WHAT IS BEING ASKED
What should you transcribe? Every line from the top of the records below through the line with "(unorganized piles of", exactly, and no pictures.

----- DATA UNDER STUDY -----

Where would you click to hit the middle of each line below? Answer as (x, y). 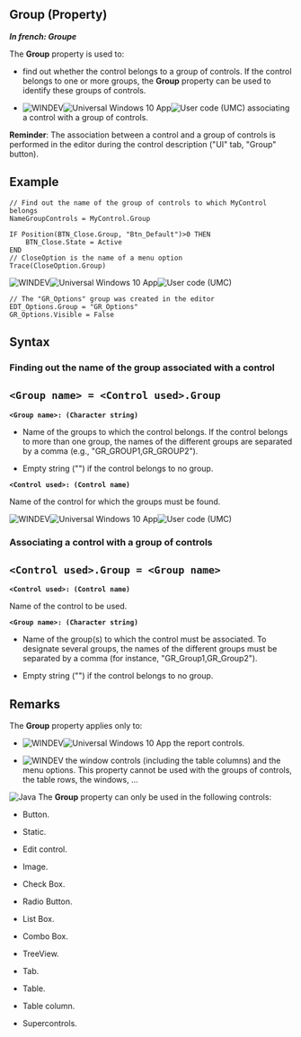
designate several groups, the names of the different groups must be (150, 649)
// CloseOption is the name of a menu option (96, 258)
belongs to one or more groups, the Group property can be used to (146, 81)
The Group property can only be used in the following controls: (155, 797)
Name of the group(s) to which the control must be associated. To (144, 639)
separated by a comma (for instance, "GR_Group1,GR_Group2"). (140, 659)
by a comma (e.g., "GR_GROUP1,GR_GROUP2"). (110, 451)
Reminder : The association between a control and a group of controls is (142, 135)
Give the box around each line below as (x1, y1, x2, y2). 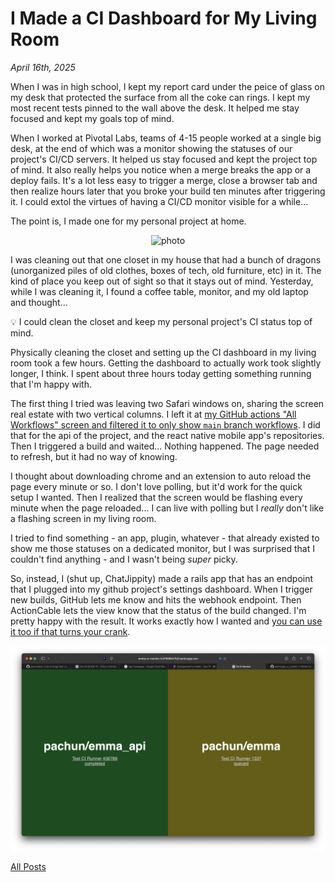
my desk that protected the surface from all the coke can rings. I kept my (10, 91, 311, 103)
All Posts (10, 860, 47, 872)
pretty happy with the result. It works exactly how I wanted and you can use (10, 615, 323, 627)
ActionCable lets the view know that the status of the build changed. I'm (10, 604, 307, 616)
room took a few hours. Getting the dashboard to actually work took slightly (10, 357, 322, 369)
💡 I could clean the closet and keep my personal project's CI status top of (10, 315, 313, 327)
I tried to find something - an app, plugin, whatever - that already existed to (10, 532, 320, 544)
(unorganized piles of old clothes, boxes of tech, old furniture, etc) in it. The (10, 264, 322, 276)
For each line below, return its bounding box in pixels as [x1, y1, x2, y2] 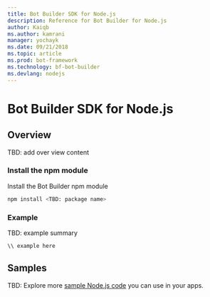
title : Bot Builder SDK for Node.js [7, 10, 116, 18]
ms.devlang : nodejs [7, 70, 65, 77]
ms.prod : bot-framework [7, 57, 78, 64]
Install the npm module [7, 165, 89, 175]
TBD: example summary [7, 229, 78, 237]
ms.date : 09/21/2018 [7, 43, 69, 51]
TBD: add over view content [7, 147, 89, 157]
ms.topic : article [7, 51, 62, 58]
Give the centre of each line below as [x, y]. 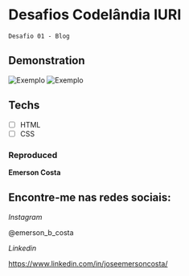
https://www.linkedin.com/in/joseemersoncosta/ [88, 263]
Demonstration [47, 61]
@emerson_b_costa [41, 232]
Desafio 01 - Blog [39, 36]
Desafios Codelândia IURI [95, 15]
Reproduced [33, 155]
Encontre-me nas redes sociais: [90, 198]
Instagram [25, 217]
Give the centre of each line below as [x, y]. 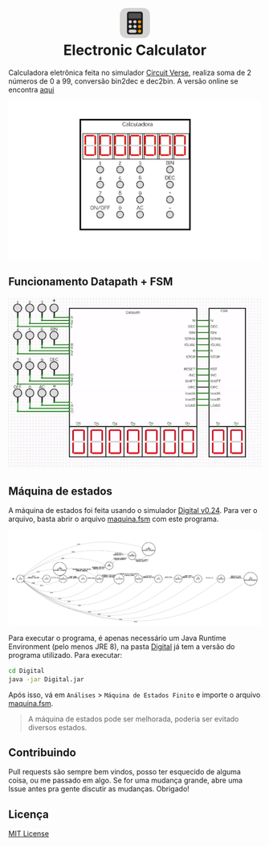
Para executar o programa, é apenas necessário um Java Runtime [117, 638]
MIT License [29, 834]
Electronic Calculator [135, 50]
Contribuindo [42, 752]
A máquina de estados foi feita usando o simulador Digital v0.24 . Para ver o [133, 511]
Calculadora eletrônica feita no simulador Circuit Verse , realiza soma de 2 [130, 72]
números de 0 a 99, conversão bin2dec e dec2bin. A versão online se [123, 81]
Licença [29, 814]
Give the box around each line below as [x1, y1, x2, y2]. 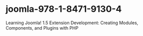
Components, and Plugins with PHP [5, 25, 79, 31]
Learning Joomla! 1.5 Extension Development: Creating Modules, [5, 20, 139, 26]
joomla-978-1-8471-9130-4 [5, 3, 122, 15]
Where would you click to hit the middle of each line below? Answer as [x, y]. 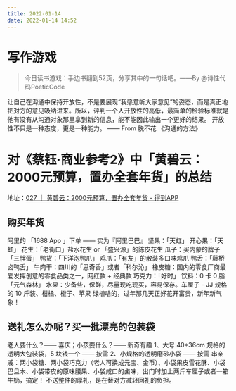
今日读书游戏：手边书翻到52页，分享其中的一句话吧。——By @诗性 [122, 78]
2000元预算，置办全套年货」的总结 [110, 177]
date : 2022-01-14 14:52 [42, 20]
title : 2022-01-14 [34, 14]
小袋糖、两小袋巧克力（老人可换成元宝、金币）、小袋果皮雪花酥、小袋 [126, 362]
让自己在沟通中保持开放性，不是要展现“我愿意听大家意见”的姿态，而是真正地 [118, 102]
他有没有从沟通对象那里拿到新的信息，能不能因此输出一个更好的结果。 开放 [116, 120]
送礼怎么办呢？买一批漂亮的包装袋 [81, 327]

-----

WRITTEN SOLUTION
Where would you click to hit the middle of each line below? Answer as (x, y). 
designate several groups, the names of the different groups must be (150, 649)
// CloseOption is the name of a menu option (96, 258)
belongs to one or more groups, the Group property can be used to (146, 81)
The Group property can only be used in the following controls: (155, 797)
Name of the group(s) to which the control must be associated. To (144, 639)
separated by a comma (for instance, "GR_Group1,GR_Group2"). (140, 659)
by a comma (e.g., "GR_GROUP1,GR_GROUP2"). (110, 451)
Reminder : The association between a control and a group of controls is (142, 135)
Give the box around each line below as (x1, y1, x2, y2). 
my desk that protected the surface from all the coke can rings. I kept my (10, 91, 311, 103)
All Posts (10, 860, 47, 872)
pretty happy with the result. It works exactly how I wanted and you can use (10, 615, 323, 627)
ActionCable lets the view know that the status of the build changed. I'm (10, 604, 307, 616)
room took a few hours. Getting the dashboard to actually work took slightly (10, 357, 322, 369)
💡 I could clean the closet and keep my personal project's CI status top of (10, 315, 313, 327)
I tried to find something - an app, plugin, whatever - that already existed to (10, 532, 320, 544)
(unorganized piles of old clothes, boxes of tech, old furniture, etc) in it. The (10, 264, 322, 276)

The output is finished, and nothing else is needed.